Not only should you adhere to the object naming syntax of any SQL implementation, but you also need to follow local business rules and create names that are both descriptive and related to the data groupings for the business. Consistent naming standards make it easier to manage databases with SQL.

Examples and Exercises

The exercises in this book primarily use the Oracle databases to generate the examples. The book concentrates on this database implementation for consistency and because Oracle is a dominant leader in the RDBMS market. Although Oracle offers a plethora of enhancements to the SQL standard, it also closely follows the SQL standard, making it easy for this book to show simplified examples with Oracle throughout the text. Microsoft SQL Server, MySQL, and other popular vendor implementations would have been adequate as well.

We also show examples of syntax from various implementations throughout, to illustrate how syntax might slightly vary from vendor to vendor. Many vendors provide freely distributed versions of their database for personal learning and development purposes. Whatever implementation you decide to use, you likely will find it easy to apply any examples in this book.

Finally, note that because most databases are not 100% compliant with the SQL standard, the exercises might vary slightly from the ANSI standard or other SQL implementations. However, learning the basics of the ANSI standard generally enables you to easily translate your skills among different database implementations.

Summary

In this hour, you took a look at the database that you will be using throughout this book for examples and hands-on exercises. You learned about the data itself and how it can be used. Then you looked at entity relationship diagrams (ERDs) and, after studying them, got a solid understanding of the data used in this book and the relationships between that data. Remember that entities and tables are basically the same: An entity is the name used during the design phase of a database. A table is the physical object that is created based on a concept or entity. Likewise, attributes become columns when the database is created. Use this hour as a reference for the hands-on exercises in the rest of the book, and feel free to come up with your own ideas to enhance this database as you progress.

Q&A

Q. How difficult is it to add entities to a database after it is well established?

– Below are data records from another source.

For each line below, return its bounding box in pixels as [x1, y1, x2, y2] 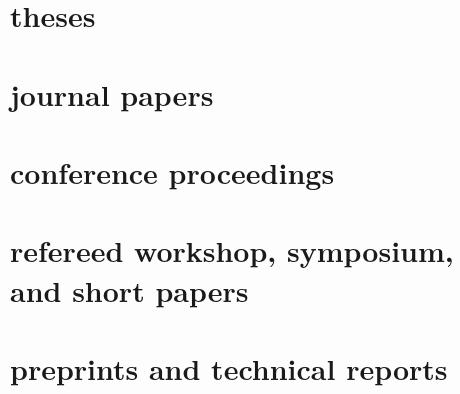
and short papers [10, 269, 249, 310]
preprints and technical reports [10, 347, 448, 388]
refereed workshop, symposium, [10, 230, 454, 271]
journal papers [10, 73, 214, 114]
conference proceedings [10, 151, 335, 192]
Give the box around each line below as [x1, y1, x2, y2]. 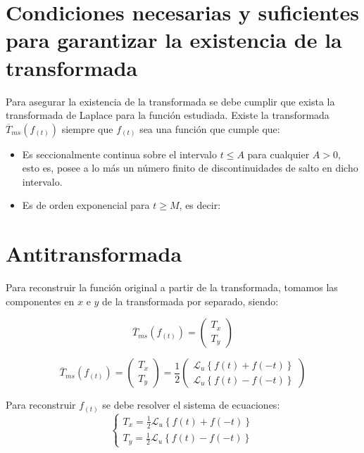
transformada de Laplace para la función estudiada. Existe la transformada [6, 108, 330, 122]
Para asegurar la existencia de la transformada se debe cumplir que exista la [6, 94, 335, 108]
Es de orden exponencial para [22, 198, 150, 212]
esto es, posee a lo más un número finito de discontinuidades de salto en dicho [22, 160, 358, 175]
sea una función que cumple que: [139, 121, 280, 136]
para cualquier [247, 146, 310, 161]
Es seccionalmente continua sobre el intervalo [22, 146, 217, 161]
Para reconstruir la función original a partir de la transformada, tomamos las [6, 280, 338, 295]

A. If the database is well designed, adding entities to an existing database is simple: You define the data sets being added and define relationships with existing entities. Any data that you add to the new tables eventually must follow any constraints, or rules, that are already in place, such as primary and foreign keys.

Q. Can an entity be directly related to more than one other entity in a database?

A. Yes, an entity can be directly related to multiple entities. In the Bird database, each entity is directly related to only one other entity in the database. However, as you build upon this database, you will unveil more relationships.

Workshop

The following workshop consists of a series of quiz questions and practical exercises. The quiz questions are designed to test your overall understanding of the current material. The practical exercises give you the opportunity to apply the concepts discussed during the current hour, as well as build on the knowledge you acquired in previous hours of study. Be sure to complete the quiz questions and exercises before continuing to the next hour. Refer to Appendix C, “Answers to Quizzes and Exercises,” for answers.

Quiz

  1. 1. What is the difference between entities and tables?

  2. 2. What is the purpose of the BIRD_FOOD entity?

  3. 3. How might photograph locations somehow be related to the food that birds eat?

  4. 4. What does the abbreviation ERD stand for?

  5. 5. How many direct relationships exist between entities in the Birds database?

  6. 6. What is another name for a naming standard?

Exercises

  1. 1. Give an example of an entity or attributes that might be added to this database.

  2. 2. Give some examples of candidates for primary keys, based on Figure 3.2.

  3. 3. Give some examples of candidates for foreign keys, based on Figure 3.2.